Monday, May 11, 2020

Weird Revisited: The Hidden Country Setting

A significant number of works of fantasy take place in some sort of lost or hidden realm within the real world: Oz (at times), Neverwhere, Pellucidar, the Savage Land, Fraggle Rock, Hogwarts, and some versions of fairyland are all around here somewhere. This sort of setting doesn't seem to have been often used in fantasy rpgs, at least outside of modern/urban fantasy.

There are probably reasons for this. The Medieval(ish) nature of most fantasy gaming suggests a historical(ish) setting. The scale of most rpg settings would preclude them being tucked away in some corner of Earth. Perhaps there's also a fear with the modern world close by it would be too easy for it to intrude.

These seem to me to be only relative contraindications. Most gamers (at least of the old school variety) are comfortable with plenty of science fictional or science fantasy elements that violate the pseudo-historical milieu  The scale may be sort of a problem (though Burroughs never let that stop him in Tarzan's Africa--and a Hollow Earth could have plenty of space) and a smaller scale setting isn't necessarily a bad thing.

This sort of setting opens up some new elements: Lost-like underground bases complete with enigmatic video instructions, modern world epherma as treasure, secret societies working in both "worlds." Pretty interesting stuff, I think, with a lot of potential.


Allandaros said...

Would something like Ars Magica or Mage: Sorcerer's Crusade qualify as wainscot fantasy? Both supposing a supernatural world overlaid onto medieval Europe, but not necessarily *hidden away* as such.

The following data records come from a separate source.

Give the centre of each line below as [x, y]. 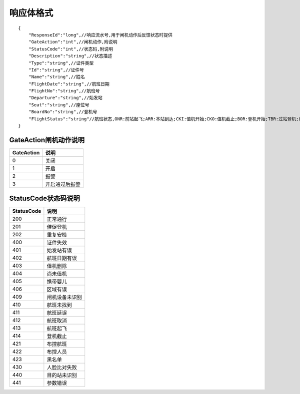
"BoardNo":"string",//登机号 [63, 112]
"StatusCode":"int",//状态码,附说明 [71, 49]
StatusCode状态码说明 [44, 198]
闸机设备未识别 [64, 297]
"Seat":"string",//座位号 [59, 105]
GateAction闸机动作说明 [47, 140]
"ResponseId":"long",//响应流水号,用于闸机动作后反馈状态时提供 [100, 35]
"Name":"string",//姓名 [56, 77]
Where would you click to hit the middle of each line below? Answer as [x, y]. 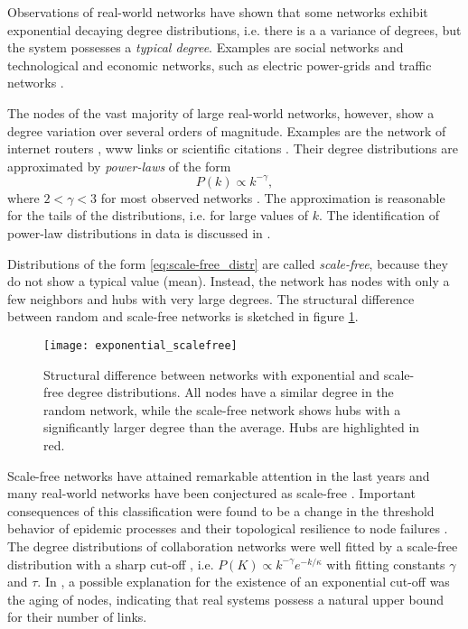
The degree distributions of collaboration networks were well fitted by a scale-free [233, 546]
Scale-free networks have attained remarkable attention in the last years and [219, 475]
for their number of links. [77, 617]
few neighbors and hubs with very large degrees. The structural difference [211, 298]
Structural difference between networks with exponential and [212, 374]
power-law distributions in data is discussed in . [139, 233]
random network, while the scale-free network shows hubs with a [222, 409]
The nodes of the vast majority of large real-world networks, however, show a [221, 112]

Jason Galterio (Legionair) said...

When Africa wasn't big enough, Tarzan traveled to Pellucidar as well. Which might have been the first example of cross appearances in an established series.

I thought Tarzan also made it to Mars / Barsoom, but that appears to have been done much later by a different writer.

Technically, you could say that Westworld is a type of hidden world. In the real world, but with enough barriers and window dressing to immerse the characters in the trappings of the hidden world.

I remember TORG and RIFTS taking this concept to a crazy level, but I could never really wrap my head around what the basic world was supposed to be.

Trey said...

@Allandaros - I think it would depend on how you ran the campaign. If the characters are generally in their own separate locations (world within a world) and ignoring the wider world, it would be, but not if they're more just a secret society in the normal world.